Realistic 7-Day Totals (Per Couple)

| Budget Level | Accommodation | Food | Transport | Activities | Total | |-------------|---------------|------|-----------|-----------|-------| | Budget-conscious | $1,400 | $700 | $250 | $150 | $2,500 | | Mid-range | $3,000 | $1,200 | $450 | $350 | $5,000 | | Comfortable | $4,500 | $1,800 | $600 | $500 | $7,400 | | Luxury | $8,000 | $2,800 | $900 | $600 | $12,300 | | Ultra-luxury | $15,000+ | $4,000+ | $1,500+ | $800+ | $21,000+ |

These totals exclude flights to Naples. Budget return flights from the US East Coast typically run $600-$1,200 per person in economy, $2,000-$4,000 in business. From the UK, budget carriers can get you to Naples for as little as $60-$150 return if booked early.

Use our Budget Calculator to build a customized estimate based on your specific preferences.


7-Day Amalfi Coast Honeymoon Itinerary

This itinerary uses a two-base approach: three nights in Positano or Praiano (western coast, sunset views) and three nights in Ravello (hilltop serenity, cultural depth), with one night flexible. It balances activity with rest — because a honeymoon where you are exhausted by day four is not a good honeymoon.

Day 1: Arrival and First Evening in Positano

Fly into Naples (NAP). Arrange a private transfer in advance — do not try to figure out buses after a transatlantic flight. The drive takes 75-90 minutes along the coast road, and the first glimpse of Positano from above is worth the transfer fee alone.

Check into your hotel. Unpack. Do nothing for at least two hours. Sit on your balcony. Look at the water. You are on your honeymoon.

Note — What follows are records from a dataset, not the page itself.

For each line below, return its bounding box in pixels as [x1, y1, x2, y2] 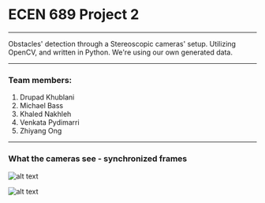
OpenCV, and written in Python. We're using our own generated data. [8, 47, 233, 57]
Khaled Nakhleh [19, 109, 72, 119]
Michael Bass [19, 101, 64, 111]
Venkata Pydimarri [19, 118, 80, 127]
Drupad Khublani [19, 92, 75, 102]
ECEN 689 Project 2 [8, 6, 140, 24]
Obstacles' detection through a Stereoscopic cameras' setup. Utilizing [8, 39, 237, 48]
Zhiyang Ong [19, 126, 62, 136]
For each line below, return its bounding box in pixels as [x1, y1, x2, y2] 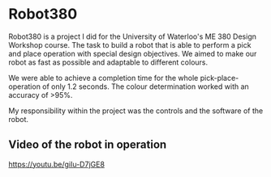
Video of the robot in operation [8, 138, 167, 152]
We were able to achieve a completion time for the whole [8, 73, 199, 82]
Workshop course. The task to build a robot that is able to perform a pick [8, 40, 252, 49]
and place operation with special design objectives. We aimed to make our [8, 48, 257, 58]
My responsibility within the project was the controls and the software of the [8, 106, 264, 116]
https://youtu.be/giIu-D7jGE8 [8, 159, 105, 169]
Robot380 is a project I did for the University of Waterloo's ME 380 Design [8, 32, 257, 41]
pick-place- [200, 73, 239, 82]
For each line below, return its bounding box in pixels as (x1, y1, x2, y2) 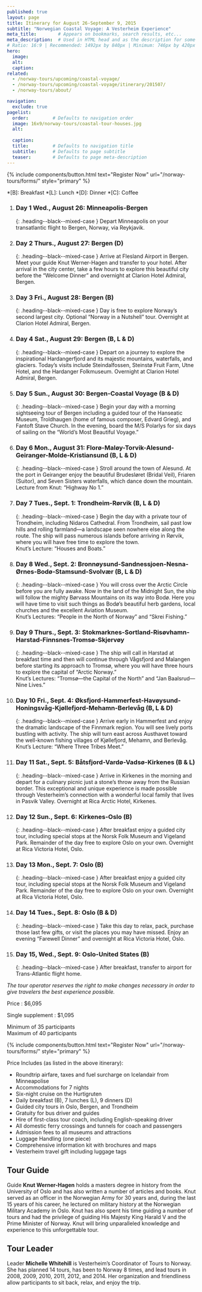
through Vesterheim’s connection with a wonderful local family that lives (15, 791, 194, 798)
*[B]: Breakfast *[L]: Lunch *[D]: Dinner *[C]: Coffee (7, 189, 139, 196)
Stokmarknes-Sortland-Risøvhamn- (81, 628, 190, 636)
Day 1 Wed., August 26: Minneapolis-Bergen (15, 204, 148, 212)
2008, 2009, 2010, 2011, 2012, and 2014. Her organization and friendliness (7, 1272, 191, 1279)
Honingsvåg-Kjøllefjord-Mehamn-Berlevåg (15, 704, 145, 712)
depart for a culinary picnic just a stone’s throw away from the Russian (15, 778, 190, 785)
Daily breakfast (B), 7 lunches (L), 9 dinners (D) (15, 1096, 133, 1103)
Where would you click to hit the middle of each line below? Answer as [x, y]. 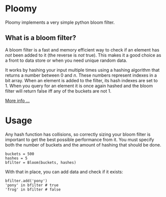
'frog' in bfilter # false [33, 189]
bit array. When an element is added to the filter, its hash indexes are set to [82, 80]
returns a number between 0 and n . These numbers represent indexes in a [81, 75]
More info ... [18, 100]
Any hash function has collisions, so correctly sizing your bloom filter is [78, 134]
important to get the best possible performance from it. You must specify [80, 140]
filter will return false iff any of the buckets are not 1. [58, 91]
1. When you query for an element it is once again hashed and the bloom [79, 86]
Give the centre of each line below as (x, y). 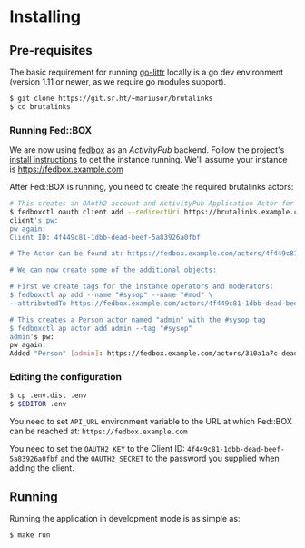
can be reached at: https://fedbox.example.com (98, 431)
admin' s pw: (32, 337)
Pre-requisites (51, 50)
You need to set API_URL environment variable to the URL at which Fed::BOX (151, 422)
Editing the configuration (66, 377)
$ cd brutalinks (40, 106)
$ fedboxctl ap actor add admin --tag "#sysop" (101, 328)
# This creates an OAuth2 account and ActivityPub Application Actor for (152, 204)
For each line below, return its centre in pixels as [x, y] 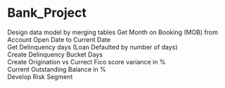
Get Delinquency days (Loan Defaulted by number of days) [92, 47]
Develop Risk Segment [40, 76]
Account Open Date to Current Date [59, 39]
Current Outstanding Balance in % [57, 69]
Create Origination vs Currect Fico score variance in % [87, 61]
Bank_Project [47, 13]
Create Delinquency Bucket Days [55, 54]
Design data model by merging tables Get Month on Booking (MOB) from [112, 32]
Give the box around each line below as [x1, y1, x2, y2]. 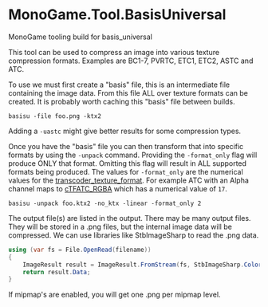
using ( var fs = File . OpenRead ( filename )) [8, 246, 152, 254]
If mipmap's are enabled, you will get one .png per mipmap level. [8, 289, 221, 300]
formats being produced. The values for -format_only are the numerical [8, 167, 243, 176]
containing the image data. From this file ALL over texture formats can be [8, 88, 249, 97]
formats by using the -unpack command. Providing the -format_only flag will [8, 150, 258, 159]
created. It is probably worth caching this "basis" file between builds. [8, 96, 235, 106]
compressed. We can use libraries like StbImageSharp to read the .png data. [8, 230, 259, 240]
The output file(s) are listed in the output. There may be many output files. [8, 213, 251, 222]

In the late afternoon, walk down to Spiaggia Grande. Get a drink at one of the beach bars. Watch the light change.

Dinner: Book a table at La Sponda at Hotel Le Sirenuse. Four hundred candles, no electric lighting, and food that matches the setting. It is expensive ($250-$400 for two with wine) and it is worth it for a honeymoon splurge. If La Sponda is booked or beyond budget, Next2 on the beach serves excellent seafood at half the price.

Day 2: Positano at Leisure

This is a slow day. You just got married. Act like it.

Morning: Sleep in. Have breakfast on your terrace. Wander down to the town and browse the boutiques along Via dei Mulini. Get sandals custom-made at one of the leather shops — they take about two hours and cost $80-$150.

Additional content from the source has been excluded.